### REQUIRED WORK
Set every record down verbatim and omit the pictures.
--- RECORDS SUPPLIED ---
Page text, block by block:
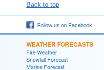
Back to top
Follow us on Facebook
WEATHER FORECASTS
Fire Weather
Snowfall Forecast
Marine Forecast
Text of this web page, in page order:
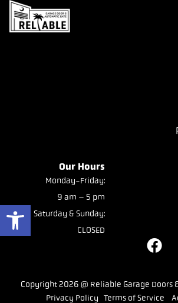
Open toolbar
Our Hours
Monday-Friday:
9 am – 5 pm
Saturday & Sunday:
CLOSED
Copyright 2026 @ Reliable Garage Doors
Privacy Policy
Terms of Service
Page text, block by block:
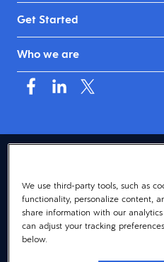
Get Started
Who we are
© 2026 Dayforce
We use third-party tools, such as
functionality, personalize content,
share information with our
can adjust your tracking
below.
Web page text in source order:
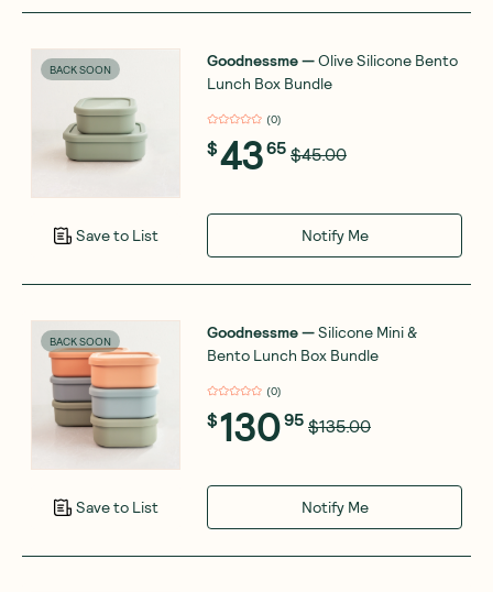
---
### TASK RESPONSE
Page text, block by block:
Back to top
Follow us on Facebook
WEATHER FORECASTS
Fire Weather
Snowfall Forecast
Marine Forecast
Text of this web page, in page order:
Open toolbar
Our Hours
Monday-Friday:
9 am – 5 pm
Saturday & Sunday:
CLOSED
Copyright 2026 @ Reliable Garage Doors
Privacy Policy
Terms of Service
Page text, block by block:
Get Started
Who we are
© 2026 Dayforce
We use third-party tools, such as
functionality, personalize content,
share information with our
can adjust your tracking
below.
Web page text in source order:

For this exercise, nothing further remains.